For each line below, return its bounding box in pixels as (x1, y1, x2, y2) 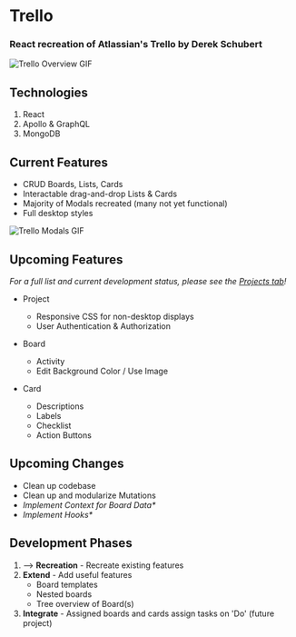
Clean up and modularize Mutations (22, 490, 156, 501)
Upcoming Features (9, 252, 123, 267)
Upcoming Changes (9, 456, 124, 472)
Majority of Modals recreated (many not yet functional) (22, 198, 229, 209)
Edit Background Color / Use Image (35, 365, 169, 376)
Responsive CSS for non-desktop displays (35, 311, 194, 322)
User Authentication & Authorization (35, 320, 171, 332)
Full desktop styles (22, 208, 94, 219)
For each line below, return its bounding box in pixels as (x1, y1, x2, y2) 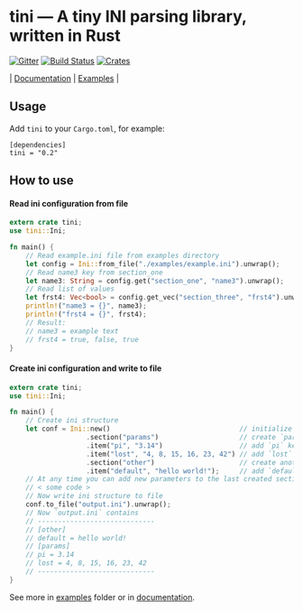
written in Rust (9, 25, 121, 46)
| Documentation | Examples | (9, 72, 120, 83)
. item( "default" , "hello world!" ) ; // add (86, 467, 264, 476)
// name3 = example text (25, 327, 119, 336)
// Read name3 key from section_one (25, 268, 164, 277)
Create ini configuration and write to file (9, 363, 162, 374)
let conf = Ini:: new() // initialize (25, 424, 293, 434)
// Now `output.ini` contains (25, 508, 140, 517)
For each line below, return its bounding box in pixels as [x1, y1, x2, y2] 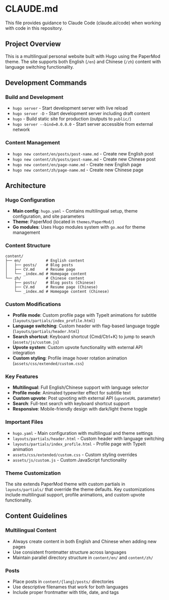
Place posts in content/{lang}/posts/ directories [12, 578, 115, 584]
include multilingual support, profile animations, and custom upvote [5, 491, 145, 497]
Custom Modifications [5, 301, 62, 308]
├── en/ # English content [5, 258, 85, 263]
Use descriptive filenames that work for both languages [12, 584, 129, 590]
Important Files [5, 419, 43, 426]
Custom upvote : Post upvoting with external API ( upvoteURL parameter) [12, 395, 161, 402]
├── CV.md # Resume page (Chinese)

+++++

**Your assignment**
Reproduce the listing exactly, but omit every picture in it.

**Output below**
For each line below, return its bounding box in pixels as (x1, y1, x2, y2) 
Clean up and modularize Mutations (22, 490, 156, 501)
Upcoming Features (9, 252, 123, 267)
Upcoming Changes (9, 456, 124, 472)
Majority of Modals recreated (many not yet functional) (22, 198, 229, 209)
Edit Background Color / Use Image (35, 365, 169, 376)
Responsive CSS for non-desktop displays (35, 311, 194, 322)
User Authentication & Authorization (35, 320, 171, 332)
Full desktop styles (22, 208, 94, 219)
For each line below, return its bounding box in pixels as (x1, y1, x2, y2) 
written in Rust (9, 25, 121, 46)
| Documentation | Examples | (9, 72, 120, 83)
. item( "default" , "hello world!" ) ; // add (86, 467, 264, 476)
// name3 = example text (25, 327, 119, 336)
// Read name3 key from section_one (25, 268, 164, 277)
Create ini configuration and write to file (9, 363, 162, 374)
let conf = Ini:: new() // initialize (25, 424, 293, 434)
// Now `output.ini` contains (25, 508, 140, 517)
For each line below, return its bounding box in pixels as [x1, y1, x2, y2] 
Place posts in content/{lang}/posts/ directories [12, 578, 115, 584]
include multilingual support, profile animations, and custom upvote [5, 491, 145, 497]
Custom Modifications [5, 301, 62, 308]
├── en/ # English content [5, 258, 85, 263]
Use descriptive filenames that work for both languages [12, 584, 129, 590]
Important Files [5, 419, 43, 426]
Custom upvote : Post upvoting with external API ( upvoteURL parameter) [12, 395, 161, 402]
├── CV.md # Resume page (Chinese)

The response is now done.